───── Exercise data

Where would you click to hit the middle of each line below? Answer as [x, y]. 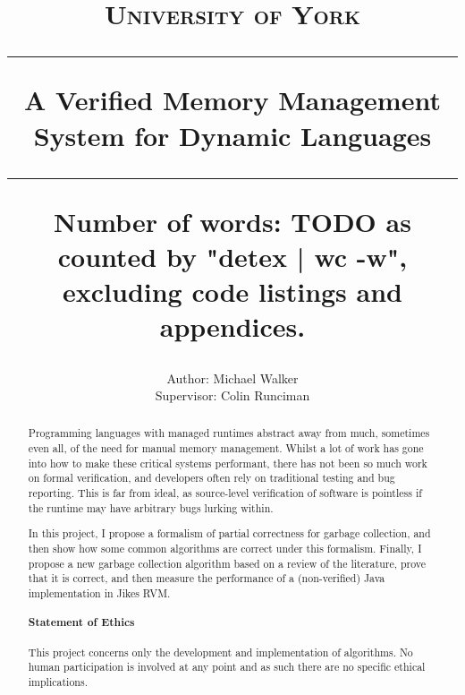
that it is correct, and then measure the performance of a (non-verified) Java [207, 578]
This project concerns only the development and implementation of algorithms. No [220, 652]
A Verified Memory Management [232, 100]
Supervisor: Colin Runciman [232, 395]
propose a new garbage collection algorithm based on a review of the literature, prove [227, 563]
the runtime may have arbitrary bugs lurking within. [151, 507]
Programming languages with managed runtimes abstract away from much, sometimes [229, 433]
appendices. [232, 326]

──────────

Wherever a picture appears in the records, omit it, and transcribe everything else exactly.

Task response
Where would you click to hit the middle of each line below? Answer as [x, y]. 
that it is correct, and then measure the performance of a (non-verified) Java [207, 578]
This project concerns only the development and implementation of algorithms. No [220, 652]
A Verified Memory Management [232, 100]
Supervisor: Colin Runciman [232, 395]
propose a new garbage collection algorithm based on a review of the literature, prove [227, 563]
the runtime may have arbitrary bugs lurking within. [151, 507]
Programming languages with managed runtimes abstract away from much, sometimes [229, 433]
appendices. [232, 326]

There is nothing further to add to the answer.